__EXERCISE INSTRUCTIONS__: If pictures appear among the lines below, leave them out while you return exactly the lines from the one with "and a feature" through the one with "- 10 is a lonely".

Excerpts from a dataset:
--------------------------------
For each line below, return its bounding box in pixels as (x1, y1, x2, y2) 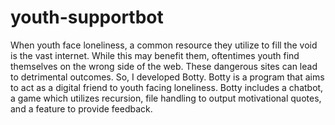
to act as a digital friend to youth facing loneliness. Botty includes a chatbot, (10, 81, 324, 93)
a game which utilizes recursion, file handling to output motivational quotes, (10, 92, 322, 104)
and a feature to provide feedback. (10, 102, 153, 115)
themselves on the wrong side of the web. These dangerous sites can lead (10, 60, 318, 72)
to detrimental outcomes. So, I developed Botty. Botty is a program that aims (10, 71, 325, 83)
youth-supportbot (10, 6, 164, 29)
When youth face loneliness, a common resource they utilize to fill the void (10, 39, 318, 51)
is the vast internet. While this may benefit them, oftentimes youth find (10, 49, 300, 61)
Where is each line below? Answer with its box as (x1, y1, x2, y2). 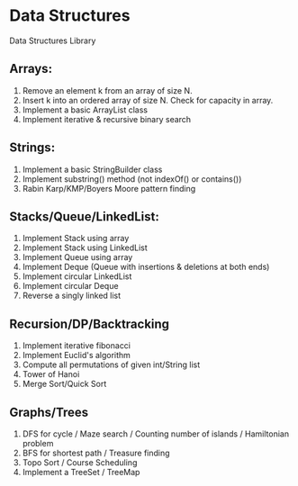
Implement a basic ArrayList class (22, 104, 149, 115)
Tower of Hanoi (22, 369, 80, 380)
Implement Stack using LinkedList (22, 242, 149, 253)
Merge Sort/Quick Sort (22, 379, 107, 390)
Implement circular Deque (22, 281, 119, 292)
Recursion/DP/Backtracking (9, 316, 169, 331)
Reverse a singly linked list (22, 290, 122, 301)
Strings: (9, 140, 56, 156)
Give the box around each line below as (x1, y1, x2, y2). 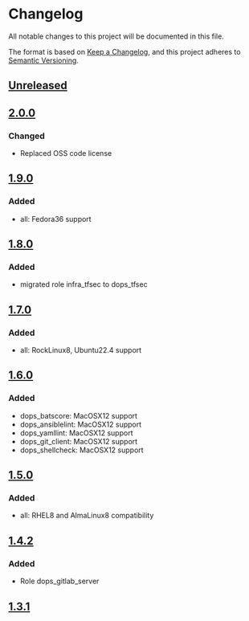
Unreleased (8, 79, 68, 92)
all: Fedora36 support (19, 214, 92, 223)
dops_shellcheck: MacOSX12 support (19, 445, 144, 455)
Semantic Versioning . (8, 55, 79, 65)
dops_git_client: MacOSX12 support (19, 436, 138, 446)
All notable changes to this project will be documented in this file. (8, 31, 225, 41)
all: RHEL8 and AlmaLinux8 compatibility (19, 511, 154, 521)
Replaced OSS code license (19, 149, 112, 158)
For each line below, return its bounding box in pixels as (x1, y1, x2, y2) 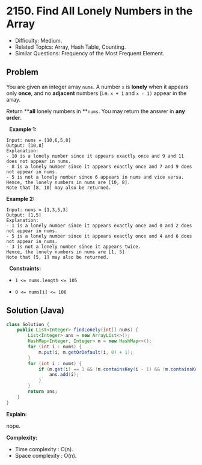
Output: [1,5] (6, 212, 42, 218)
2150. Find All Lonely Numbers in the (6, 4, 193, 18)
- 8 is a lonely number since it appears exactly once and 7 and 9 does (6, 164, 192, 170)
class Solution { (6, 321, 50, 327)
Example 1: (8, 125, 37, 133)
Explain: (6, 410, 27, 417)
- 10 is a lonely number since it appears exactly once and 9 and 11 (6, 153, 185, 159)
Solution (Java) (6, 306, 65, 316)
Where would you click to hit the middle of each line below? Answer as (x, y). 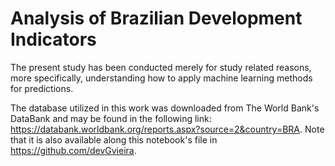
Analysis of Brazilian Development (156, 18)
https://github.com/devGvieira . (73, 150)
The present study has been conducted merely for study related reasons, (161, 67)
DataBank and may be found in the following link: (111, 118)
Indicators (53, 39)
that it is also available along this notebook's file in (114, 139)
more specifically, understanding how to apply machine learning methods (161, 78)
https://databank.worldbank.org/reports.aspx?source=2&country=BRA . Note (167, 129)
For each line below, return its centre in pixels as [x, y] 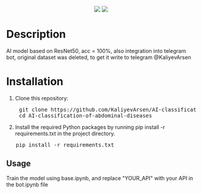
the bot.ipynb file [27, 184]
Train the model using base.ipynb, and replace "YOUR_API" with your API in [100, 178]
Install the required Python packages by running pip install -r [90, 127]
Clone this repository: [41, 98]
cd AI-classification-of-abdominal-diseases [85, 115]
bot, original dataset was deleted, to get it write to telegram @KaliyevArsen [99, 57]
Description [36, 35]
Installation [35, 82]
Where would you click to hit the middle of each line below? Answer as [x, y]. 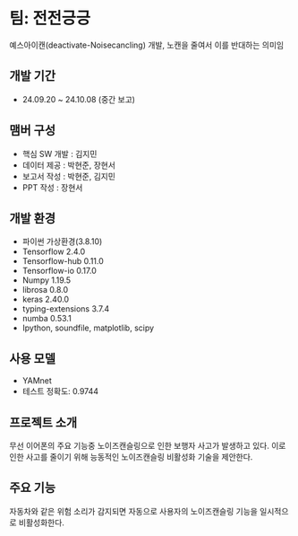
--------------------------------
__TASK RESPONSE__:
and a feature to provide feedback. (10, 102, 153, 115)
themselves on the wrong side of the web. These dangerous sites can lead (10, 60, 318, 72)
to detrimental outcomes. So, I developed Botty. Botty is a program that aims (10, 71, 325, 83)
youth-supportbot (10, 6, 164, 29)
When youth face loneliness, a common resource they utilize to fill the void (10, 39, 318, 51)
is the vast internet. While this may benefit them, oftentimes youth find (10, 49, 300, 61)
Where is each line below? Answer with its box as (x1, y1, x2, y2). 
Implement a basic ArrayList class (22, 104, 149, 115)
Tower of Hanoi (22, 369, 80, 380)
Implement Stack using LinkedList (22, 242, 149, 253)
Merge Sort/Quick Sort (22, 379, 107, 390)
Implement circular Deque (22, 281, 119, 292)
Recursion/DP/Backtracking (9, 316, 169, 331)
Reverse a singly linked list (22, 290, 122, 301)
Strings: (9, 140, 56, 156)
Give the box around each line below as (x1, y1, x2, y2). 
Unreleased (8, 79, 68, 92)
all: Fedora36 support (19, 214, 92, 223)
dops_shellcheck: MacOSX12 support (19, 445, 144, 455)
Semantic Versioning . (8, 55, 79, 65)
dops_git_client: MacOSX12 support (19, 436, 138, 446)
All notable changes to this project will be documented in this file. (8, 31, 225, 41)
all: RHEL8 and AlmaLinux8 compatibility (19, 511, 154, 521)
Replaced OSS code license (19, 149, 112, 158)
For each line below, return its bounding box in pixels as (x1, y1, x2, y2) 
Output: [1,5] (6, 212, 42, 218)
2150. Find All Lonely Numbers in the (6, 4, 193, 18)
- 8 is a lonely number since it appears exactly once and 7 and 9 does (6, 164, 192, 170)
class Solution { (6, 321, 50, 327)
Example 1: (8, 125, 37, 133)
Explain: (6, 410, 27, 417)
- 10 is a lonely number since it appears exactly once and 9 and 11 (6, 153, 185, 159)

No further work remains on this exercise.